Current DR is supporting word and char analyzer for text processing. Is there a keyword analyzer support ?
I am trying to address a problem, where I am attempting to treat one whole sentence as one word. Such that the spaces or period is neglected and considered one whole word.
eg: AAAA_BBB_CCCC_DDD_CCCC this would be tokenized and analyzed as
"AAAA_BBB_CCCC_DDD_CCCC" instead of "AAAA".
Thanks & Regards,
Solved! Go to Solution.
Thanks for your clarification! Your use case is unusual indeed, and your approach seems to be innovative and good fit for clustering.
As an idea I may purpose (not yet tested) you may try to target this problem as sentences of n-gram sentences of a branch for example for this hierarchy 2-gram representation will be:
"Device1_Networking2 Device1_Computer2 Networking2_Router3 Networking2_Firewall3 Networking2_Switch3". This will enable text processing to compare parts of your data and create some similarity estimations between 2 records (notice that I add level to record, you may skip it if it is not that essential.)

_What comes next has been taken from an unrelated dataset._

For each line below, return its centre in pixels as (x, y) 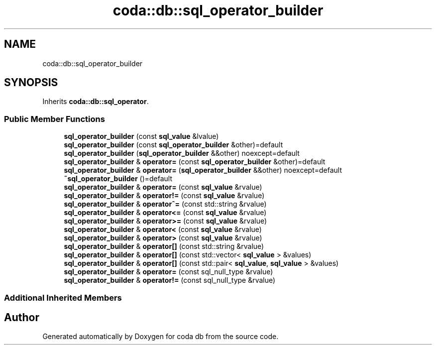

Thank you very much for getting back.
Basically I have a hierarchical structure, which is now reduced to linear dimension. I achieved it so by treating the data as Text.
p1_p2_c1_c1; p1_p2_c1_c2; p1_p2_c2_c3; p1_p3_c1_c1 etc.
Here: "p1_p2_c1_c1" is considered as one sentence. The data does not have stop words or language sensing restrictions.
Each level has 3K+ nodes. Hence ruled out converting the data points into Categorical.
I have limited resource to venture into graph DB, hence wanted to utilize clustering and NLP features of DR to drive initial insights.
May I ask you why you need one sentence to be encoded in first place? Are there more than one sentence in your text? How frequent are same sentences in your data? Do this sentence have humanreadable meaning? If answer to this questions is no - please consider converting variable type to categorical. This might improve performance.
Also if order of words in 'sentence' is essential you may try to split it into separate features.
Otherwise your approach with '_' should work as you expect, DataRobot shouldn't split that into smaller words.
Feel free to ask if more explanations are needed.
Great question. So, out of the box you can set the number of tokens to consider in many text/NLP-enabled BP's using an Advanced Tuning parameter which will be named "ngram" or similar. However, your case is a little different since you want 1 entire sentence to be considered a token.
Is it just that 1 specific sentence or is it all sentences that should be tokens?
If it's just 1, then I would probably handle it by preprocessing. I would just replace the spaces and punctuation, probably with underscores as in your example.
OTOH if you want all sentences to be tokens I think we can tackle that using either a Blueprint (BP) with spaCy or a custom BP. I think you reached out to schedule some time with me already, so I will give you an example at that time if that would be useful.